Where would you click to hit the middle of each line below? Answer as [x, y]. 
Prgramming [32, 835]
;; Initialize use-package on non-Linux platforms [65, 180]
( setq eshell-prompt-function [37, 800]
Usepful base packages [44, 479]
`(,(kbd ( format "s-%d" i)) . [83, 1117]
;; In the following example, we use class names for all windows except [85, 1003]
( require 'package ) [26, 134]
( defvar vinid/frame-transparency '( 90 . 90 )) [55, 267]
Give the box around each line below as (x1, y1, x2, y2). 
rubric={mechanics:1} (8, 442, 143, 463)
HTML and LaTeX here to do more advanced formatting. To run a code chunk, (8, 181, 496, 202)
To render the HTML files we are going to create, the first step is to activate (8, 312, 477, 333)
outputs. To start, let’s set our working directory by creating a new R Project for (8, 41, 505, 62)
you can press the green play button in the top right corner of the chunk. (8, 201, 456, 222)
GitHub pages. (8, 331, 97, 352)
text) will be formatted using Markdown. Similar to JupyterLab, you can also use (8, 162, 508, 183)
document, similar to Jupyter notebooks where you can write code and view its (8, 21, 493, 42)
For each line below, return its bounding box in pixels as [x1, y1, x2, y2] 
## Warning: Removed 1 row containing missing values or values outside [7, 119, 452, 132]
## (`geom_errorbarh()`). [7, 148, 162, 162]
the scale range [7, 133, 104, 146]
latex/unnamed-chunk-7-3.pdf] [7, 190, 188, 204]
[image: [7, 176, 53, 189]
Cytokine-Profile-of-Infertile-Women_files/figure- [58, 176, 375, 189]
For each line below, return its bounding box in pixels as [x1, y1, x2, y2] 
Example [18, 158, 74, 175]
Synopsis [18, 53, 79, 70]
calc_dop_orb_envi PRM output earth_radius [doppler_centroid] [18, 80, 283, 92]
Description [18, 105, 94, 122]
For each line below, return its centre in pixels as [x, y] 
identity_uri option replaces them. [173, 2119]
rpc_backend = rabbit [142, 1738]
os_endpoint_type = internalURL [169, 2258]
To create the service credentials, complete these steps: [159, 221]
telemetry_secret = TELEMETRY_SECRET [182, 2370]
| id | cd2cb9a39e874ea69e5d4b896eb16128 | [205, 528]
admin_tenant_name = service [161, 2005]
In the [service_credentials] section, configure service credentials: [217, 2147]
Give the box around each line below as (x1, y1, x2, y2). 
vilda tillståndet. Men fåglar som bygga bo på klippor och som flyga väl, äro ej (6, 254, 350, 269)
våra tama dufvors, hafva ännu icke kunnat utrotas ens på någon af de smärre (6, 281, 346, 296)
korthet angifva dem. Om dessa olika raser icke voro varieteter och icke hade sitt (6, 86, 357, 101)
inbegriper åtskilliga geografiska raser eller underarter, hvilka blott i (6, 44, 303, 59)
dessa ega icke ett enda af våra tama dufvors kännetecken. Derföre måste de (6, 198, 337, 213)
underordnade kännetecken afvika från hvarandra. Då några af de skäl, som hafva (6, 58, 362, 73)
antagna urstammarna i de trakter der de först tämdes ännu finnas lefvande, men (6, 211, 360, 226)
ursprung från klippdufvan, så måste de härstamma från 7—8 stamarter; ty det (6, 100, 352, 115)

☆ ☆ ☆ ☆ ☆ ☆ ☆

▶ **EXERCISE**:
Return, word for word, each line from the one that contains "antagna urstammarna i" through the end of the listing above.

▶ **RESPONSE TO THIS EXERCISE**:
antagna urstammarna i de trakter der de först tämdes ännu finnas lefvande, men (6, 211, 360, 226)
ursprung från klippdufvan, så måste de härstamma från 7—8 stamarter; ty det (6, 100, 352, 115)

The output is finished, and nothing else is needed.